_Source data_
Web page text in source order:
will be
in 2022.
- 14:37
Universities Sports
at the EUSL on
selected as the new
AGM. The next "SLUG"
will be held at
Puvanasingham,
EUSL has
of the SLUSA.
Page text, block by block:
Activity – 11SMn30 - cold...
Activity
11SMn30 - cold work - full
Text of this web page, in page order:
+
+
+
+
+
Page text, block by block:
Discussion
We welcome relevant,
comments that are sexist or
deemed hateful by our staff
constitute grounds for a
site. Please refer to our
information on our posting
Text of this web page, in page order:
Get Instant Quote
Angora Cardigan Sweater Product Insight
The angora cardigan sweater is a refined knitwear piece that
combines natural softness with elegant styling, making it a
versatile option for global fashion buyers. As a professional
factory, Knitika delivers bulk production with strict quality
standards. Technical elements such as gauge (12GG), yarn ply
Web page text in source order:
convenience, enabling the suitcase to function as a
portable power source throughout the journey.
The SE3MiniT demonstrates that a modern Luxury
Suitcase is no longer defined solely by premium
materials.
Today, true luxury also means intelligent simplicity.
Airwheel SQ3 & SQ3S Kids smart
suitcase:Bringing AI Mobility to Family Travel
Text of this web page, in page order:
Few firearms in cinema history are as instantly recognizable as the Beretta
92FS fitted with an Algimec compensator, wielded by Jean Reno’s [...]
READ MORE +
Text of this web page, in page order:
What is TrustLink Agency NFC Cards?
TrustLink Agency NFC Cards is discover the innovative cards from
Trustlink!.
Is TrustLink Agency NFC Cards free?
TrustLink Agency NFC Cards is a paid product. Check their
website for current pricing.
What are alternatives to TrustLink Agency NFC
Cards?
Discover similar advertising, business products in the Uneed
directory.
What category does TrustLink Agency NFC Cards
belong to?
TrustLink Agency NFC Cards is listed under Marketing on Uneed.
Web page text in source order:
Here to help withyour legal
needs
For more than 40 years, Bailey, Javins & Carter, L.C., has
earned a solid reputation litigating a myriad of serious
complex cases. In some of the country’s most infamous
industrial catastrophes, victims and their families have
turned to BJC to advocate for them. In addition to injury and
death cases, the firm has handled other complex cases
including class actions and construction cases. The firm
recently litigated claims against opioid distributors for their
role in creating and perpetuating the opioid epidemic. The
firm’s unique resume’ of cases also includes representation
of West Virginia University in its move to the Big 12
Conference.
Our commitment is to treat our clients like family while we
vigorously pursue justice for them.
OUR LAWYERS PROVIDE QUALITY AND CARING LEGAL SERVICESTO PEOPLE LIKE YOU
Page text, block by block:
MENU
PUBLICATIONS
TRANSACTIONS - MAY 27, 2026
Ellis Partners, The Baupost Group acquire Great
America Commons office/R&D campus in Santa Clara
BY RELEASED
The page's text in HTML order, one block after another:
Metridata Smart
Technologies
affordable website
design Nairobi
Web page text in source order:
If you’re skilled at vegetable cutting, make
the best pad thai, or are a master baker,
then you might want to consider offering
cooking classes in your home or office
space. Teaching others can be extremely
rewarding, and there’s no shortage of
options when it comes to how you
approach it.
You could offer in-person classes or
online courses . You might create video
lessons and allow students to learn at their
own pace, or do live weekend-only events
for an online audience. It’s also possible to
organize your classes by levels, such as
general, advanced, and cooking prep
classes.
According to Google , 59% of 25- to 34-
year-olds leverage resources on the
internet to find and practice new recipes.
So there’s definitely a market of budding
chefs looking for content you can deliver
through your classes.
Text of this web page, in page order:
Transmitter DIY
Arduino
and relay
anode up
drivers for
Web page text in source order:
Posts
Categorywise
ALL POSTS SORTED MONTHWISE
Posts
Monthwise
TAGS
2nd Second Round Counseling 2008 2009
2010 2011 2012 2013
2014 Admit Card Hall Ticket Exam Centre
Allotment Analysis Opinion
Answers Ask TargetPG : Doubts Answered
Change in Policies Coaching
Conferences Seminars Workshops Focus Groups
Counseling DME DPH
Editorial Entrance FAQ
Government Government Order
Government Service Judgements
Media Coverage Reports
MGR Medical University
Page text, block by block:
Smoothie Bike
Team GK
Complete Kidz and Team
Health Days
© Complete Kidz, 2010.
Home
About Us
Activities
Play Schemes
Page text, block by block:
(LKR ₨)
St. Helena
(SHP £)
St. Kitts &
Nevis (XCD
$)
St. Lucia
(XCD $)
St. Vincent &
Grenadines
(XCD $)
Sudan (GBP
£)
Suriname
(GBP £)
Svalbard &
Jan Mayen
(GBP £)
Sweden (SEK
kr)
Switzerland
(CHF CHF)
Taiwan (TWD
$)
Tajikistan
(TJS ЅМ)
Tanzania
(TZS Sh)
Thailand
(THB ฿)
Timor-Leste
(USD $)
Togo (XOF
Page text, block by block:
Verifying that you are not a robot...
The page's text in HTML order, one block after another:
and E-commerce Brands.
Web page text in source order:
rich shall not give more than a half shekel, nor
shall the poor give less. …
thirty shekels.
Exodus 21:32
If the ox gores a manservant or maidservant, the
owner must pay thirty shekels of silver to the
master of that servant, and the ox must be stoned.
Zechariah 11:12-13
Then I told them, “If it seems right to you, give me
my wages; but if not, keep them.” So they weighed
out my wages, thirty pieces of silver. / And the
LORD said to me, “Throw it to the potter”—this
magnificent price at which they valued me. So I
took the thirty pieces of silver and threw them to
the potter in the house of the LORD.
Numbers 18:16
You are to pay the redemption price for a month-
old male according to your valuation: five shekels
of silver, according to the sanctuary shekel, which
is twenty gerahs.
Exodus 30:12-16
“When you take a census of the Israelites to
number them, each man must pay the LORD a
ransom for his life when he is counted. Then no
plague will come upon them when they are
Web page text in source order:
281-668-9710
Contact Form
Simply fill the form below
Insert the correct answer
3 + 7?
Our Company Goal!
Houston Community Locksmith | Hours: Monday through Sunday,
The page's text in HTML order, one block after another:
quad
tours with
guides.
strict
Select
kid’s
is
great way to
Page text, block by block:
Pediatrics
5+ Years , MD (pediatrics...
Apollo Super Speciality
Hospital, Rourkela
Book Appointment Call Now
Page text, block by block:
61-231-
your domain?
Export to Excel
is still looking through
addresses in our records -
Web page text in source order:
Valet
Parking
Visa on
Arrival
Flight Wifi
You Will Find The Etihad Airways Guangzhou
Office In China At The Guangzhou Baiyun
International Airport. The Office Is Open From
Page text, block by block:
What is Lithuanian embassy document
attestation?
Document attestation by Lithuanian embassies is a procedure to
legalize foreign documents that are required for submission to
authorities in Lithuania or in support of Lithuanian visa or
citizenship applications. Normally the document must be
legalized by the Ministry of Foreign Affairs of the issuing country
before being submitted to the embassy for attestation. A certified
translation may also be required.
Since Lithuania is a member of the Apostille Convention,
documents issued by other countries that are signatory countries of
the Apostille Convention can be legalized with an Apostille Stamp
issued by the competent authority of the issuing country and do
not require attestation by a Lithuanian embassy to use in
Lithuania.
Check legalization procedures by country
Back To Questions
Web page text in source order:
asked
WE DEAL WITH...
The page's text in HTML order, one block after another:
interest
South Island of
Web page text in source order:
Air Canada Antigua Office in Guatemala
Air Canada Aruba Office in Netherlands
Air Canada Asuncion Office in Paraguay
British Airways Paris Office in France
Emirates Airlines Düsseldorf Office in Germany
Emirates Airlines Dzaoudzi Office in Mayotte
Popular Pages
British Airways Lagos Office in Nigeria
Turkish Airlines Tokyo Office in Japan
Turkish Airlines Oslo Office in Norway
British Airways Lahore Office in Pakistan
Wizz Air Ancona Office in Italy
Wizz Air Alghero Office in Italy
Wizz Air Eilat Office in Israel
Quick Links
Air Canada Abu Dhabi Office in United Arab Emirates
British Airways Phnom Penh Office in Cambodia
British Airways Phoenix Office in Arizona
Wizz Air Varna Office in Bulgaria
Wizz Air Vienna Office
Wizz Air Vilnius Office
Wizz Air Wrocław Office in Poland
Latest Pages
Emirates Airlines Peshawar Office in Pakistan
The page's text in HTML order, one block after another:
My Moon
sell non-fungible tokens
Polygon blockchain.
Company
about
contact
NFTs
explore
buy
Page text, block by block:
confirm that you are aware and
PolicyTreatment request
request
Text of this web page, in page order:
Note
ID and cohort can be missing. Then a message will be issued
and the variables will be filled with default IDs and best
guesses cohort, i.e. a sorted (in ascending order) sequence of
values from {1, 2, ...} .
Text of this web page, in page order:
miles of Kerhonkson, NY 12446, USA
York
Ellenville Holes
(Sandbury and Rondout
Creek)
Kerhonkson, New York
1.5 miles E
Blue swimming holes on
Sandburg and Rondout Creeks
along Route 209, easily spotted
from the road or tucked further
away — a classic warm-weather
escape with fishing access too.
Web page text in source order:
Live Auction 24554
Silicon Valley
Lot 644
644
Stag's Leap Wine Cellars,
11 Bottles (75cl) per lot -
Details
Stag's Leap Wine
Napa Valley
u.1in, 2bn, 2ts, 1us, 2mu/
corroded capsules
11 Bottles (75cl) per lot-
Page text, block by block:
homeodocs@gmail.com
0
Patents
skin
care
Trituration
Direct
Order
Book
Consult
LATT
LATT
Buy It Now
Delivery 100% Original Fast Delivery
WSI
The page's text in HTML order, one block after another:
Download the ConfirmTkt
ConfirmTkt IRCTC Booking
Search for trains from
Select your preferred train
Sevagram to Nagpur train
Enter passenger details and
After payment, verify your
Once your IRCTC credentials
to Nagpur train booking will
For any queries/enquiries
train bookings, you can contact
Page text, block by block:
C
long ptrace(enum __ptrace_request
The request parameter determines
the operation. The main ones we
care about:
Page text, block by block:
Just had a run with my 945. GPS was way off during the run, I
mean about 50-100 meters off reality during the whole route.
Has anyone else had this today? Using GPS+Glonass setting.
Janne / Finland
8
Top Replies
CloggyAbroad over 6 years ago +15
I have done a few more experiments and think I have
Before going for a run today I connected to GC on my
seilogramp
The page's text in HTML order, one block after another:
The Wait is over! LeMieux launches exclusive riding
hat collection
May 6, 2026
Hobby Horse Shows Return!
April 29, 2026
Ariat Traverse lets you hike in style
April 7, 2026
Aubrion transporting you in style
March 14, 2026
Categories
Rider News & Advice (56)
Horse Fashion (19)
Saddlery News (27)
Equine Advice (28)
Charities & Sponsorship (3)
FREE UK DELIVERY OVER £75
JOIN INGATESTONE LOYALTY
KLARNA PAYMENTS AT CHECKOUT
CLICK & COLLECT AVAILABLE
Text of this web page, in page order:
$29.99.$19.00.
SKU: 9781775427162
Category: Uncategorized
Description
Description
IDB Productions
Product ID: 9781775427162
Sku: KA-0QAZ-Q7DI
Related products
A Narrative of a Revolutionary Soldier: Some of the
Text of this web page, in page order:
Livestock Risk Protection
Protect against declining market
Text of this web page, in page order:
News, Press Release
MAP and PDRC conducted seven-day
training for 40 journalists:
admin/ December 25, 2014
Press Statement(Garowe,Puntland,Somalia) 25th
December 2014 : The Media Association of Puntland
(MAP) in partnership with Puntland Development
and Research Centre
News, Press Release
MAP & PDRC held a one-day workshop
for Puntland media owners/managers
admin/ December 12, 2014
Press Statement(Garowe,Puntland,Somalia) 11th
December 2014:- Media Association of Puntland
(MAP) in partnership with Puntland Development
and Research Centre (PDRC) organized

_What is being asked_
Reproduce exactly the stretch of the material above that starts at the line with "rewarding, and there’s no shortage of" and ends at the line with "year-olds leverage resources on the", both included, and nothing else.

_Written answer_
rewarding, and there’s no shortage of
options when it comes to how you
approach it.
You could offer in-person classes or
online courses . You might create video
lessons and allow students to learn at their
own pace, or do live weekend-only events
for an online audience. It’s also possible to
organize your classes by levels, such as
general, advanced, and cooking prep
classes.
According to Google , 59% of 25- to 34-
year-olds leverage resources on the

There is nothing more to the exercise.